■ **Task to complete**: The answer is a single number: the count of lines below in which the word "definición" appears.

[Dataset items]
= Beginning of Section =

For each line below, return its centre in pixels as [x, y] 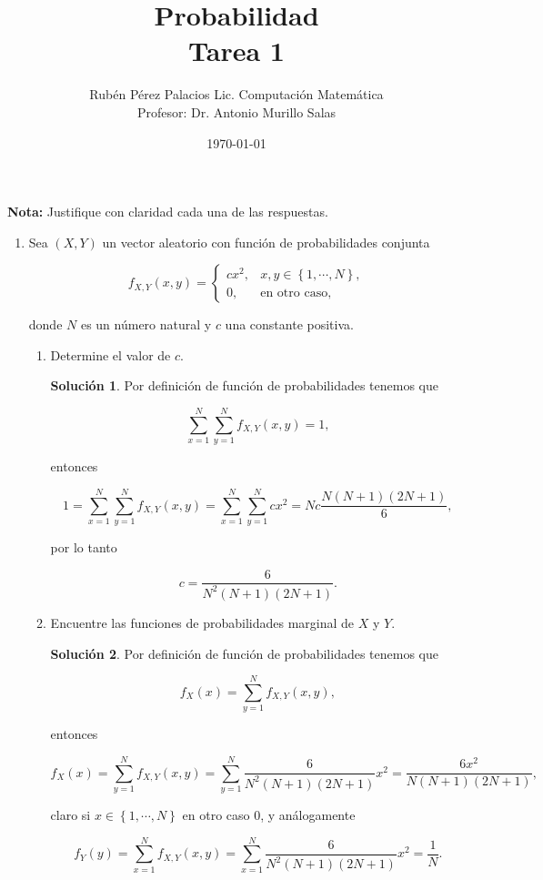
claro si [70, 814]
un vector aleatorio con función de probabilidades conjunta [266, 242]
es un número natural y [146, 324]
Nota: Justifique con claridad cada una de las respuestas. [168, 212]
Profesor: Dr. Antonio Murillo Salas [236, 111]
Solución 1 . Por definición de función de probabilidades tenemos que [244, 385]
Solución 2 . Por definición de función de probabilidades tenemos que [244, 653]
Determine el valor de [111, 354]

= End of Section =

■ **Result**: 2